◆ **Task details**: From the records below, please print only the lines from the one containing "to ensure content" through the one containing "Co-ords Set", both included. Skip the pictures.

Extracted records
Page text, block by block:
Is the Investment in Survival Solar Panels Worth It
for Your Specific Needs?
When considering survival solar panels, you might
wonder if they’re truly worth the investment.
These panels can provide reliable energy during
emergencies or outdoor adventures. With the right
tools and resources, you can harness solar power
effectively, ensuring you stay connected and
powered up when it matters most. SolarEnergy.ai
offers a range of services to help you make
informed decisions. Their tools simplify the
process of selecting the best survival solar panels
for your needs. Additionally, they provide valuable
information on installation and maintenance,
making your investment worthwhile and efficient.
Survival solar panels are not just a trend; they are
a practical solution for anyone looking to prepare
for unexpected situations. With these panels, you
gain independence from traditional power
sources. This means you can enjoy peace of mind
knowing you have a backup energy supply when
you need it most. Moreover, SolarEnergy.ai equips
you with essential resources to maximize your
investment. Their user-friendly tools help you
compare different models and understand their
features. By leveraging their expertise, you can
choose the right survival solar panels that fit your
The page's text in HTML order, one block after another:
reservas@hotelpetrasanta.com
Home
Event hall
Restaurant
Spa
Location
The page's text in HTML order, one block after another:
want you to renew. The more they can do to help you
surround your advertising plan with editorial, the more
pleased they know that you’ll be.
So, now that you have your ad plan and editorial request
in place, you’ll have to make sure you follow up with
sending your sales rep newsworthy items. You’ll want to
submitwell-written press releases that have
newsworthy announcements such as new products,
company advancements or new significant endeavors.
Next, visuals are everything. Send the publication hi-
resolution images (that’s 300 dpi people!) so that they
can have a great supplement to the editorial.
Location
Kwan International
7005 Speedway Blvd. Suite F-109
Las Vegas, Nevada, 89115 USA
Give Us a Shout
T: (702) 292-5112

...

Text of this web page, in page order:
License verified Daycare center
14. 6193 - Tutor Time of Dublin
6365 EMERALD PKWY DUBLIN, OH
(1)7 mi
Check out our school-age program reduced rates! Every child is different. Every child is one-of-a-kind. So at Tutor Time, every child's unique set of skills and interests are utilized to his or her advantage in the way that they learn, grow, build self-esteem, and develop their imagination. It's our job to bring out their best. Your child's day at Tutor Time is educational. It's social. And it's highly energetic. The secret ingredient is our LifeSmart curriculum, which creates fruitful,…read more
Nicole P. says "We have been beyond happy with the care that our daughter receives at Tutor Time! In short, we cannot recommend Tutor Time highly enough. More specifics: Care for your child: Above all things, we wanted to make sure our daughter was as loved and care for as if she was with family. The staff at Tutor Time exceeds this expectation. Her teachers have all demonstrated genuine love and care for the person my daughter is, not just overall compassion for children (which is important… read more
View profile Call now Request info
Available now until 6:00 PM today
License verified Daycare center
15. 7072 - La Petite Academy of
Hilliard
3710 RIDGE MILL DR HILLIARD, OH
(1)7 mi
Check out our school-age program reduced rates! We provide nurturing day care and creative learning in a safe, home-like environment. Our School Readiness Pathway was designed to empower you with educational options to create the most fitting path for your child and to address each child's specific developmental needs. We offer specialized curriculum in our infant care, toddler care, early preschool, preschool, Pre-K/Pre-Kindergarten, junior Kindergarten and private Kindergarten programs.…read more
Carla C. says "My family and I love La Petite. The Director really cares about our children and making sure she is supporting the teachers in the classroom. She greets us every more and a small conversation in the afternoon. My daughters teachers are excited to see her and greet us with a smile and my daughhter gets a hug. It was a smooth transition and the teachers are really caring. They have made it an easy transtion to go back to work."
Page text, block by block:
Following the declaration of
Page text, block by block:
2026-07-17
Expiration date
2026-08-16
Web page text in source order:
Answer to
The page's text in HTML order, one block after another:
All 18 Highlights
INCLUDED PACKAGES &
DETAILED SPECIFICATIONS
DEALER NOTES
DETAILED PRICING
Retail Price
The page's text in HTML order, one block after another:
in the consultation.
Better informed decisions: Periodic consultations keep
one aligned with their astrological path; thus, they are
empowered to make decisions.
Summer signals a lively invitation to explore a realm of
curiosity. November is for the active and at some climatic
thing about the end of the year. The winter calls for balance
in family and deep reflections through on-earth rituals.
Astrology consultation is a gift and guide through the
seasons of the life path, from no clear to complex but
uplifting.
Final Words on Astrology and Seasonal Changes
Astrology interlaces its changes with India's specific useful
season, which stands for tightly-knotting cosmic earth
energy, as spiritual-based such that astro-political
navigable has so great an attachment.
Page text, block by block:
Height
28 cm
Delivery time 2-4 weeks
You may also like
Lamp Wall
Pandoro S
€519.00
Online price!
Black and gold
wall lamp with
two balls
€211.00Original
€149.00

--

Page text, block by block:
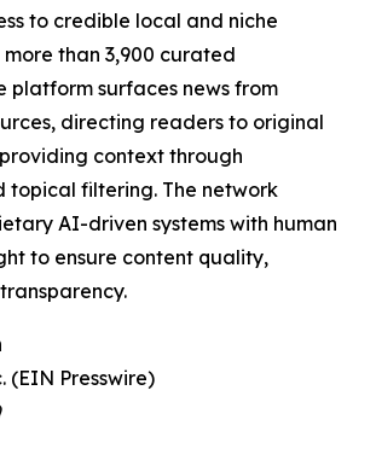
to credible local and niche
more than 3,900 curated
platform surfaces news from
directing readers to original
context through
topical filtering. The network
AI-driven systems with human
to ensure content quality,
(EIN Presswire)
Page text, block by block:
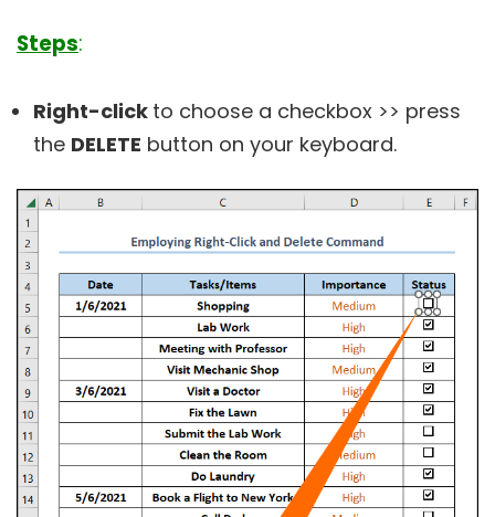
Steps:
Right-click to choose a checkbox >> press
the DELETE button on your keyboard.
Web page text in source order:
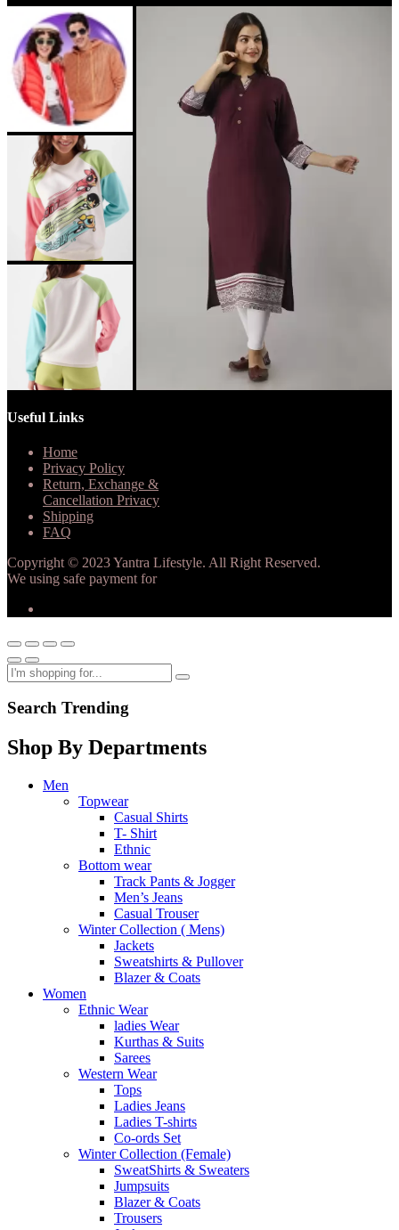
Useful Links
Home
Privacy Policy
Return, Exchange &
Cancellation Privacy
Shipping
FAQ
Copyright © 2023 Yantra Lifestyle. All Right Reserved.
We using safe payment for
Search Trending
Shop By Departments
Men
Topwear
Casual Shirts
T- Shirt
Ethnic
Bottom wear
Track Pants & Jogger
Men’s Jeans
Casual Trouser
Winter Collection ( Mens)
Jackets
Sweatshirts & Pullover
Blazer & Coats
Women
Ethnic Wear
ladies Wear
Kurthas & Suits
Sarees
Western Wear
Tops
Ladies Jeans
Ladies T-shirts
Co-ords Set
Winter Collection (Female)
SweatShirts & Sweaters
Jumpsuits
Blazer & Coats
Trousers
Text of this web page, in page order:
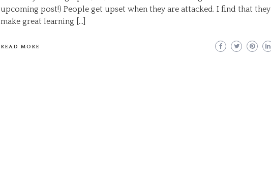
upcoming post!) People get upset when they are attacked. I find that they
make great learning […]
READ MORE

◆ **Your response**:
to ensure content quality,
(EIN Presswire)
Page text, block by block:
Steps:
Right-click to choose a checkbox >> press
the DELETE button on your keyboard.
Web page text in source order:
Useful Links
Home
Privacy Policy
Return, Exchange &
Cancellation Privacy
Shipping
FAQ
Copyright © 2023 Yantra Lifestyle. All Right Reserved.
We using safe payment for
Search Trending
Shop By Departments
Men
Topwear
Casual Shirts
T- Shirt
Ethnic
Bottom wear
Track Pants & Jogger
Men’s Jeans
Casual Trouser
Winter Collection ( Mens)
Jackets
Sweatshirts & Pullover
Blazer & Coats
Women
Ethnic Wear
ladies Wear
Kurthas & Suits
Sarees
Western Wear
Tops
Ladies Jeans
Ladies T-shirts
Co-ords Set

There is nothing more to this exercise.